8 Thyroid Disorders and Their Common Symptoms

April 6, 2026

9. Thyroid Storm and Myxedema Coma - Life-Threatening Thyroid Emergencies

Photo Credit: Pexels @Mikhail Nilov

Thyroid storm and myxedema coma represent the most severe manifestations of hyperthyroidism and hypothyroidism, respectively, constituting true medical emergencies that require immediate recognition and aggressive treatment to prevent potentially fatal outcomes. These conditions illustrate how thyroid disorders, when left untreated or inadequately managed, can progress to life-threatening states that affect multiple organ systems simultaneously. Thyroid storm, also known as thyrotoxic crisis, occurs when hyperthyroidism reaches extreme levels, typically triggered by stressors such as infection, surgery, trauma, pregnancy, or discontinuation of antithyroid medications.
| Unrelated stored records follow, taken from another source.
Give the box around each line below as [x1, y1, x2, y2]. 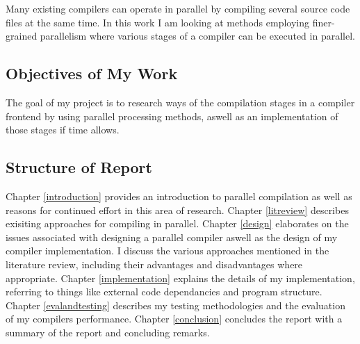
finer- [312, 15, 335, 29]
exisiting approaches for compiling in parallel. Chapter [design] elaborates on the [6, 216, 349, 231]
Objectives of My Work [6, 63, 178, 84]
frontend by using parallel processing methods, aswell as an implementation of [6, 108, 338, 123]
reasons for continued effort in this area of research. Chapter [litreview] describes [6, 202, 349, 217]
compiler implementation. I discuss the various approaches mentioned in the [6, 243, 329, 258]
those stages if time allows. [6, 122, 120, 137]
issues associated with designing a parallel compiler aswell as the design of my [6, 229, 338, 244]

This condition presents with dramatically exaggerated symptoms of hyperthyroidism including extremely high fever (often exceeding 104°F), rapid heart rate that may exceed 150 beats per minute, severe agitation or delirium, profuse sweating, nausea and vomiting, diarrhea, and potentially cardiovascular collapse. Patients may appear confused, restless, or even psychotic, and the condition can rapidly progress to coma and death if not treated promptly. Myxedema coma, conversely, represents the end stage of severe, untreated hypothyroidism and is characterized by profound mental status changes, hypothermia (body temperature often below 95°F), slow heart rate, low blood pressure, decreased breathing rate, and potentially life-threatening complications such as respiratory failure, heart failure, and coma. This condition typically affects elderly patients with long-standing hypothyroidism and may be precipitated by factors such as infection, cold exposure, surgery, or certain medications. Both conditions require immediate hospitalization and intensive care management, with thyroid storm requiring rapid reduction of thyroid hormone levels and supportive care for hyperthermia and cardiovascular instability, while myxedema coma necessitates careful thyroid hormone replacement and management of hypothermia and cardiovascular complications.